Nach dem eindeutigen und unmissverständlichen Wortlaut des § 230 Abs 3 BAO entfaltet ein Ansuchen um Zahlungserleichterung nur dann die Wirkung der Hemmung von Einbringungsmaßnahmen und damit nach dem ebenso eindeutigen Wortlaut des § 217 Abs 4 lit b BAO die Wirkung, dass Säumniszuschläge für Abgabenschuldigkeiten insoweit nicht zu entrichten sind, wenn das Ansuchen um Zahlungserleichterungen vor dem Ablauf der für die Entrichtung einer Abgabe zur Verfügung stehenden Frist eingebracht wurde.
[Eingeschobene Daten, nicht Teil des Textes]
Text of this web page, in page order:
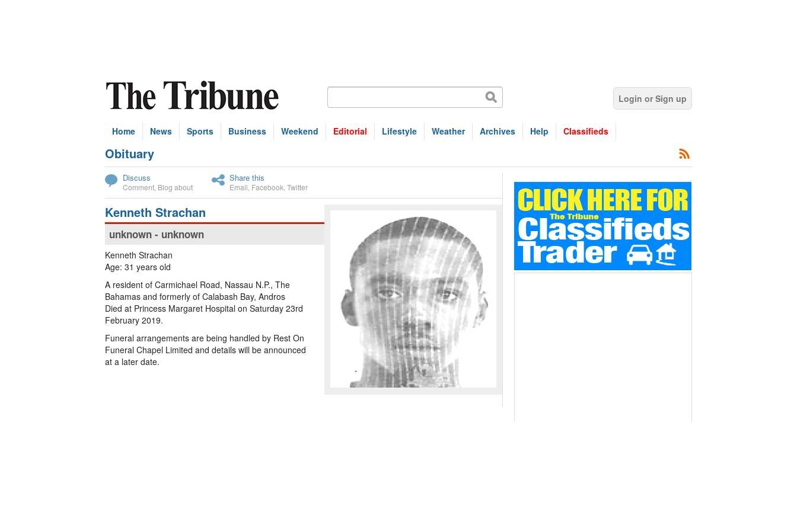
Login or Sign up
Home News Sports Business Weekend Editorial Lifestyle Weather Archives Help Classifieds
Obituary
Subscribe
Discuss
Comment Blog about
Share this
Email Facebook Twitter
Kenneth Strachan
unknown - unknown
Kenneth Strachan
Age: 31 years old
A resident of Carmichael Road, Nassau N.P., The
Bahamas and formerly of Calabash Bay, Andros
Died at Princess Margaret Hospital on Saturday 23rd
February 2019.
Funeral arrangements are being handled by Rest On
Funeral Chapel Limited and details will be announced
at a later date.
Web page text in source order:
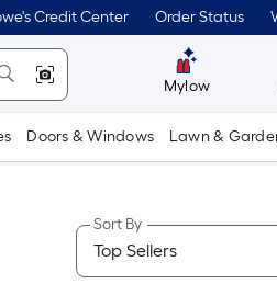
Credit Center Order Status
Mylow
Doors & Windows Lawn &
Sort By
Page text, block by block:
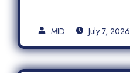
MID July 7, 2026
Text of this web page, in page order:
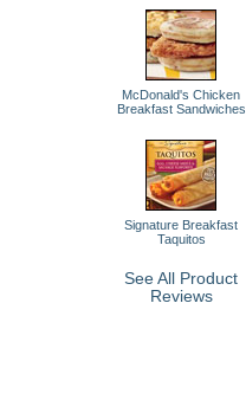
McDonald's Chicken
Breakfast Sandwiches
Signature Breakfast
Taquitos
See All Product
Reviews

Nach dem eindeutigen Wortlaut des § 217 Abs 5 BAO entsteht die Verpflichtung zur Entrichtung eines Säumniszuschlages nur dann und insoweit nicht, als die Säumnis nicht mehr als fünf Tage beträgt. Damit ist unmissverständlich die Säumnis bei der Entrichtung der Abgaben und nicht eine „Säumnis“ beim Einbringen eines Ansuchens um Zahlungserleichterungen, damit dieses etwa die in § 230 Abs 3 BAO normierten Wirkungen entfaltet, erfasst. Zur insoweit wortgleichen Vorgängerreglung des § 221 BAO (bis zum Budgetbegleitgesetz 2001, BGBl I 2000/142) wurde diese Frage nicht erst durch die Entscheidung des VwGH vom 22. 1. 1987, 86/16/0023, beantwortet, sondern bereits durch frühere Erkenntnisse. Dass der seit dem Budgetbegleitgesetz 2001 nunmehr in § 217 Abs 5 BAO enthaltenen Regelung insoweit dieselbe Bedeutung zukommt, ergibt sich auch aus den Materialien zum Budgetbegleitgesetz 2001 (311 BlgNR 21. GP, 199), worin angeführt wird, dass „ein spätestens am Fälligkeitstag eingebrachtes Stundungsansuchen“ vorerst das Entstehen von Säumniszuschlagsansprüchen verhindert.

Entscheidung: VwGH 17. 9. 2019, Ra 2019/16/0154.